Exercise aim:
All lines in the records below from the line with "Formal Collapse Theorem: (7, 199, 159, 216)" through the line with "Worked with deep" are to be given again exactly, both ends included; the pictures are to be left out.

Exercise material:
■ ■ ■ ■ ■ ■ ■
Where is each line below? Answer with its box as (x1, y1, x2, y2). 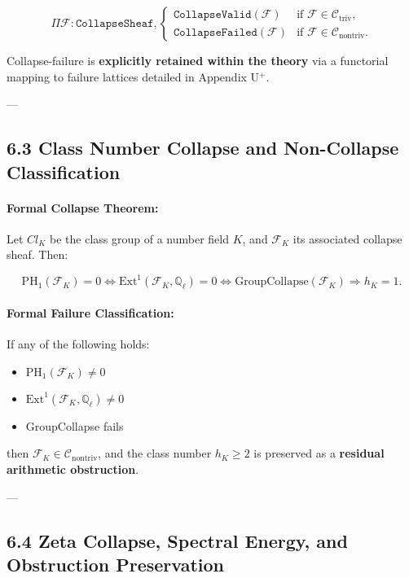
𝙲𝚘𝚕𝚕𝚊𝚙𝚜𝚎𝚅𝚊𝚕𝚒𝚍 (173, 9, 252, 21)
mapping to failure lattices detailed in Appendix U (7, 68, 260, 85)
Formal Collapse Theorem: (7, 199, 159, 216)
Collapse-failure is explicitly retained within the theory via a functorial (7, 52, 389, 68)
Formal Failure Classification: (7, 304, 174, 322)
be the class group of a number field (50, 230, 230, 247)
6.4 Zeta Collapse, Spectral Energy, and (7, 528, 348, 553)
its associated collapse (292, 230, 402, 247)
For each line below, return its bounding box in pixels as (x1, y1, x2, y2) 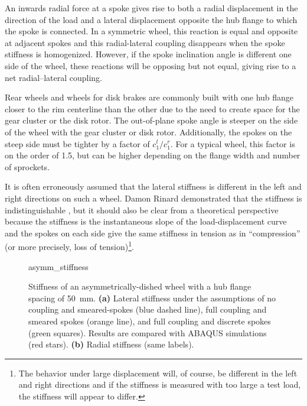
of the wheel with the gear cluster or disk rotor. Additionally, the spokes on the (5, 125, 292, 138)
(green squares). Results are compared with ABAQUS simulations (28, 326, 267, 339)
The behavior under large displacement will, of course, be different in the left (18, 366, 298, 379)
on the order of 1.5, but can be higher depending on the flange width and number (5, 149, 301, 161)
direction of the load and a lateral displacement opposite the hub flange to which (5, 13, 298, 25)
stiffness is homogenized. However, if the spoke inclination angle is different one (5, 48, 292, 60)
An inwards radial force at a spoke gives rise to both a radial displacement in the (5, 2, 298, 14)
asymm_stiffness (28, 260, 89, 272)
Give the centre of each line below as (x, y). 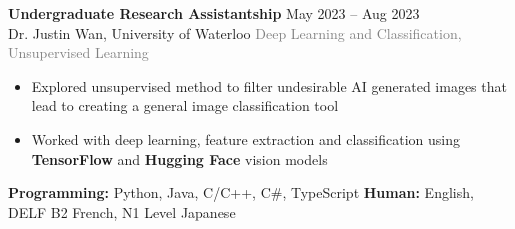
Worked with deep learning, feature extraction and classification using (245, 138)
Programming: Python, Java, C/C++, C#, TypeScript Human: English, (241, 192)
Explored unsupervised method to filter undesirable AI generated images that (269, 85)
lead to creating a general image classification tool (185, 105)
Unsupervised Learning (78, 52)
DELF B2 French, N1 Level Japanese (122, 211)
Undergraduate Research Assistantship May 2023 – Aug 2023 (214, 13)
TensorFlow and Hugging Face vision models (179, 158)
■ ■ ■ ■ ■ ■ ■
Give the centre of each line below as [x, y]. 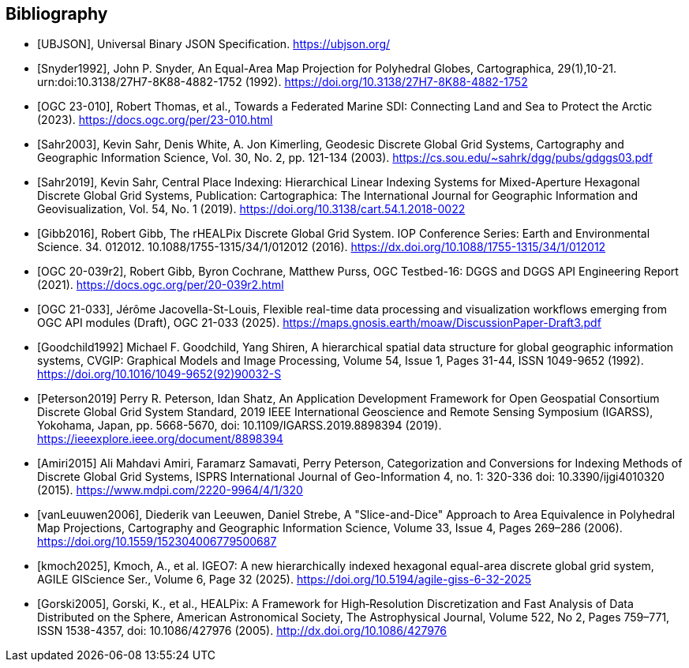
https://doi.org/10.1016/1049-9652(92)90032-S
■ ■ ■ ■ ■ ■ ■
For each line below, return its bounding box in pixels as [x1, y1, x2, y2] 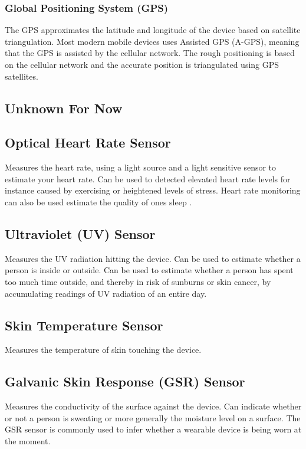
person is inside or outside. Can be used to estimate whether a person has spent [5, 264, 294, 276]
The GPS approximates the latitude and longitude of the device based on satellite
■ ■ ■ ■ ■ ■ ■
Response below:
Formal Collapse Theorem: (7, 199, 159, 216)
Collapse-failure is explicitly retained within the theory via a functorial (7, 52, 389, 68)
Formal Failure Classification: (7, 304, 174, 322)
be the class group of a number field (50, 230, 230, 247)
6.4 Zeta Collapse, Spectral Energy, and (7, 528, 348, 553)
its associated collapse (292, 230, 402, 247)
For each line below, return its bounding box in pixels as (x1, y1, x2, y2) 
of the wheel with the gear cluster or disk rotor. Additionally, the spokes on the (5, 125, 292, 138)
(green squares). Results are compared with ABAQUS simulations (28, 326, 267, 339)
The behavior under large displacement will, of course, be different in the left (18, 366, 298, 379)
on the order of 1.5, but can be higher depending on the flange width and number (5, 149, 301, 161)
direction of the load and a lateral displacement opposite the hub flange to which (5, 13, 298, 25)
stiffness is homogenized. However, if the spoke inclination angle is different one (5, 48, 292, 60)
An inwards radial force at a spoke gives rise to both a radial displacement in the (5, 2, 298, 14)
asymm_stiffness (28, 260, 89, 272)
Give the centre of each line below as (x, y). 
Worked with deep learning, feature extraction and classification using (245, 138)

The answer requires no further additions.